My personal run highlight--Running on day 2 with three schoolgirls in uniforms, no shoes, carrying large jugs of laundry detergent and small plastic bowls (for food? they looked too small for washing). The girls (all under 14) ran about 2 miles, chatting to me the whole time...in Swahili. So I followed suit, and chatted right on back at them...in English. When we reached what appeared to be their school, they peeled off. Later that same day a teenager ran with me for some time, whether he was a bit loco or not is anybody's guess (our van drivers were concerned), but he was hare-fast, and popped in and out of huts along the way, always catching me up after his stops, always carrying his toothbrush in his mouth, clamped down despite his giant smile, an extra pair of pants in his hands, and his head bobbling with pleasure.

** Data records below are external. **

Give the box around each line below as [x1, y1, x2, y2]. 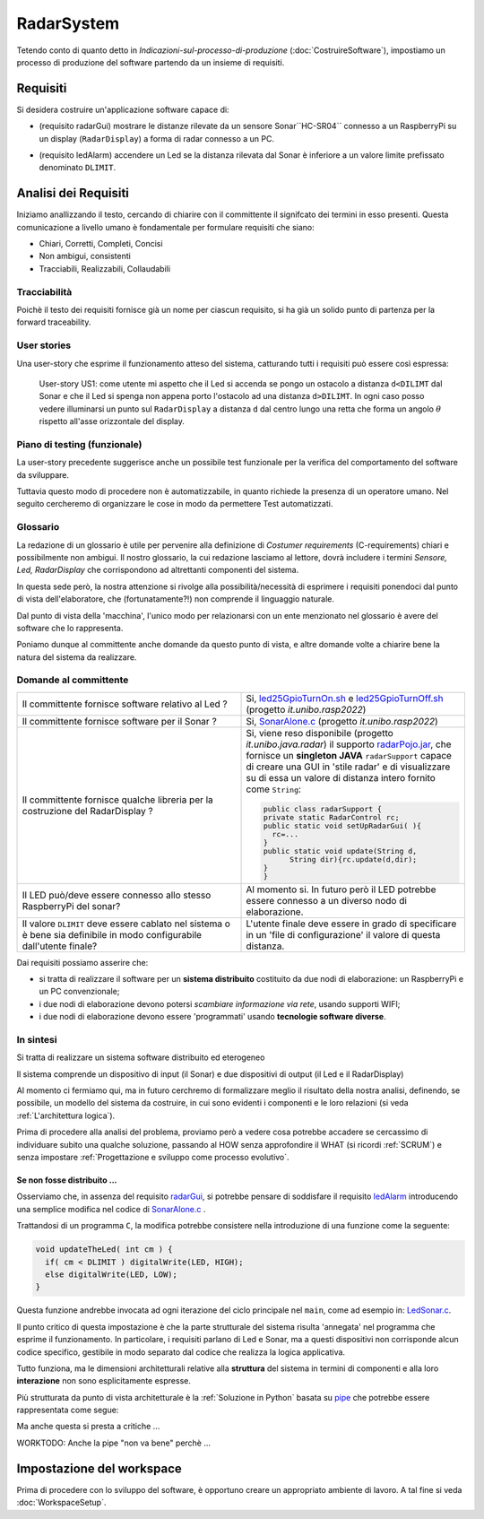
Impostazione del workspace [16, 1461, 183, 1476]
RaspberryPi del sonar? [22, 899, 121, 912]
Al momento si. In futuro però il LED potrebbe [246, 883, 436, 896]
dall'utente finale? [22, 940, 98, 952]
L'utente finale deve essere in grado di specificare [246, 917, 457, 930]
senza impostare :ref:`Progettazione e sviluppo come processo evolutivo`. [16, 1152, 290, 1163]
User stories [16, 339, 72, 352]
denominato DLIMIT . [39, 162, 117, 173]
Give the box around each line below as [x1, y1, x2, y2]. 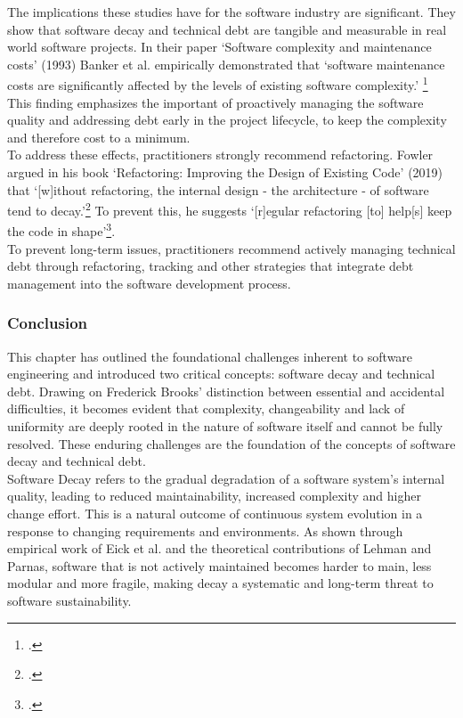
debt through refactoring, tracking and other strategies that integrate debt [7, 257, 414, 275]
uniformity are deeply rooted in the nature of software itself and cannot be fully [7, 417, 443, 436]
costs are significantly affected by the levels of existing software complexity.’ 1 [7, 73, 428, 94]
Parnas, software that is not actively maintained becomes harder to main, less [7, 556, 432, 575]
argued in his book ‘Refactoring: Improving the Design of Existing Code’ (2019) [7, 163, 443, 181]
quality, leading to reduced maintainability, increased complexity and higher [7, 486, 421, 505]
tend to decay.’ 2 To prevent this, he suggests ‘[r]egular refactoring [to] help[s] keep [7, 199, 452, 219]
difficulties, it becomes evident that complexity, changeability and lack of [7, 399, 405, 418]
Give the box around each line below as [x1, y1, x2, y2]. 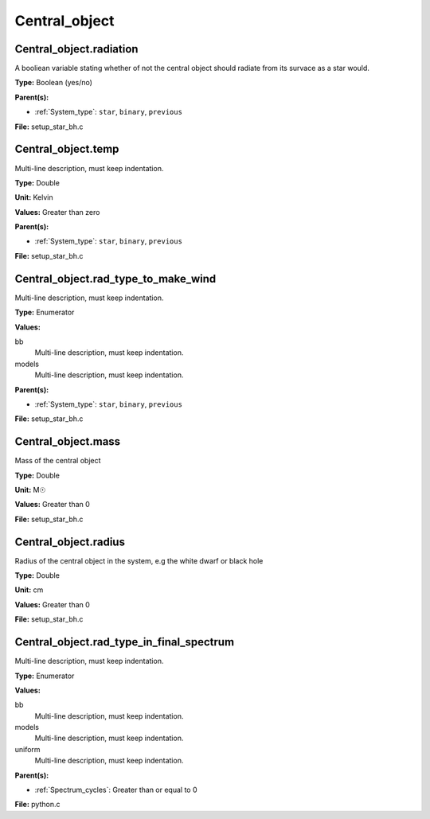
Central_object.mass [14, 435, 121, 449]
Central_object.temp [14, 142, 119, 156]
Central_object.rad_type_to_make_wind [14, 271, 217, 286]
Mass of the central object [14, 456, 101, 466]
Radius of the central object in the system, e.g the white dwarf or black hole [14, 556, 264, 565]
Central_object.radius [14, 535, 125, 548]
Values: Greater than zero [14, 207, 100, 216]
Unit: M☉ [14, 485, 46, 494]

After injuring myself I spent a day wallowing in self-pity and then pulled myself together to play proper support for the other runners, and discovered that when I let go of the feeling that I had "failed" by injuring myself, I enjoyed my new role immensely. Along the way the driver, who was a bit of a professor, gave me Kenyan history lessons, so that I learned just where the Germans, crossing into Kenya from Tanzania, had laid down their arms at armistice in WWII.
Next up was climbing Kilimanjaro. And, as a friend of mine says, "This was not my first rodeo."
19 years ago I had climbed Kili, or rather, I climbed most of Kili. On the day we were to summit, my then-husband was hit with bad altitude sickness and we turned back together. So for almost two decades I carried around this thought--"I could have made it." But I hadn't. And I wanted to know. This trip was going to clear up unfinished business, or so I hoped. Well, you already know the answer, since I gave it away at the beginning.
When I finally reached the summit, Uhuru Peak, it was still dark. I first glimpsed the summit in flashes, literally. Seeing the traditional mountaintop flags and the wooden sign announcing the summit lit up in the lightning poof of a camera, then disappearing again, like a hallucination. I started crying, overcome by relief and happiness in equal measure. The shroud of darkness began to lift, and grey-eyed Athena's early morning light leaked in, barely rose, more like a black and white photo, the soft greys of the glacier, huge cliffs of ice that looked as if they had been shaved off by a giant wielding an ice pick, the crater a grey savannah, softened by a layer of misty clouds.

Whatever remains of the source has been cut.